[The data — start]
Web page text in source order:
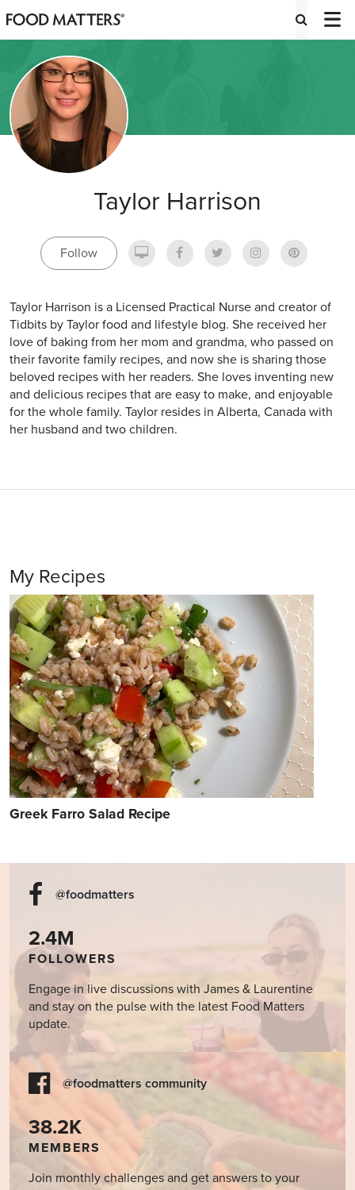
Taylor Harrison
Follow
Taylor Harrison is a Licensed Practical Nurse and creator of
Tidbits by Taylor food and lifestyle blog. She received her
love of baking from her mom and grandma, who passed on
their favorite family recipes, and now she is sharing those
beloved recipes with her readers. She loves inventing new
and delicious recipes that are easy to make, and enjoyable
for the whole family. Taylor resides in Alberta, Canada with
her husband and two children.
My Recipes
Greek Farro Salad Recipe
@foodmatters
2.4M
FOLLOWERS
Engage in live discussions with James & Laurentine
and stay on the pulse with the latest Food Matters
update.
@foodmatters community
38.2K
MEMBERS
Join monthly challenges and get answers to your
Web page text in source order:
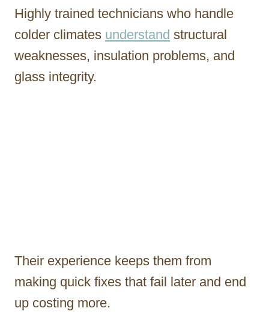
Highly trained technicians who handle
colder climates understand structural
weaknesses, insulation problems, and
glass integrity.
Their experience keeps them from
making quick fixes that fail later and end
up costing more.
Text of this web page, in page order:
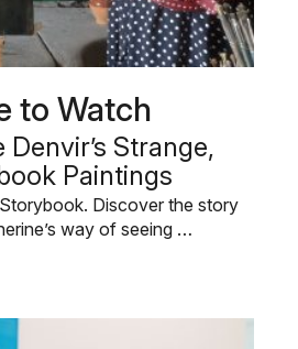
to Watch
Denvir’s Strange,
Paintings
Discover the story
way of seeing …
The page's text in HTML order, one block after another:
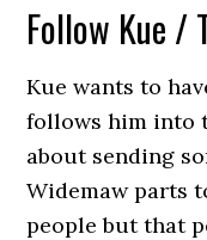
[The data — finish]
• What is needed:
Copy the listing word for word, excluding its pictures.

• Response to this exercise:
Web page text in source order:
Taylor Harrison
Follow
Taylor Harrison is a Licensed Practical Nurse and creator of
Tidbits by Taylor food and lifestyle blog. She received her
love of baking from her mom and grandma, who passed on
their favorite family recipes, and now she is sharing those
beloved recipes with her readers. She loves inventing new
and delicious recipes that are easy to make, and enjoyable
for the whole family. Taylor resides in Alberta, Canada with
her husband and two children.
My Recipes
Greek Farro Salad Recipe
@foodmatters
2.4M
FOLLOWERS
Engage in live discussions with James & Laurentine
and stay on the pulse with the latest Food Matters
update.
@foodmatters community
38.2K
MEMBERS
Join monthly challenges and get answers to your
Web page text in source order:
Highly trained technicians who handle
colder climates understand structural
weaknesses, insulation problems, and
glass integrity.
Their experience keeps them from
making quick fixes that fail later and end
up costing more.
Text of this web page, in page order:
to Watch
Denvir’s Strange,
Paintings
Discover the story
way of seeing …
The page's text in HTML order, one block after another:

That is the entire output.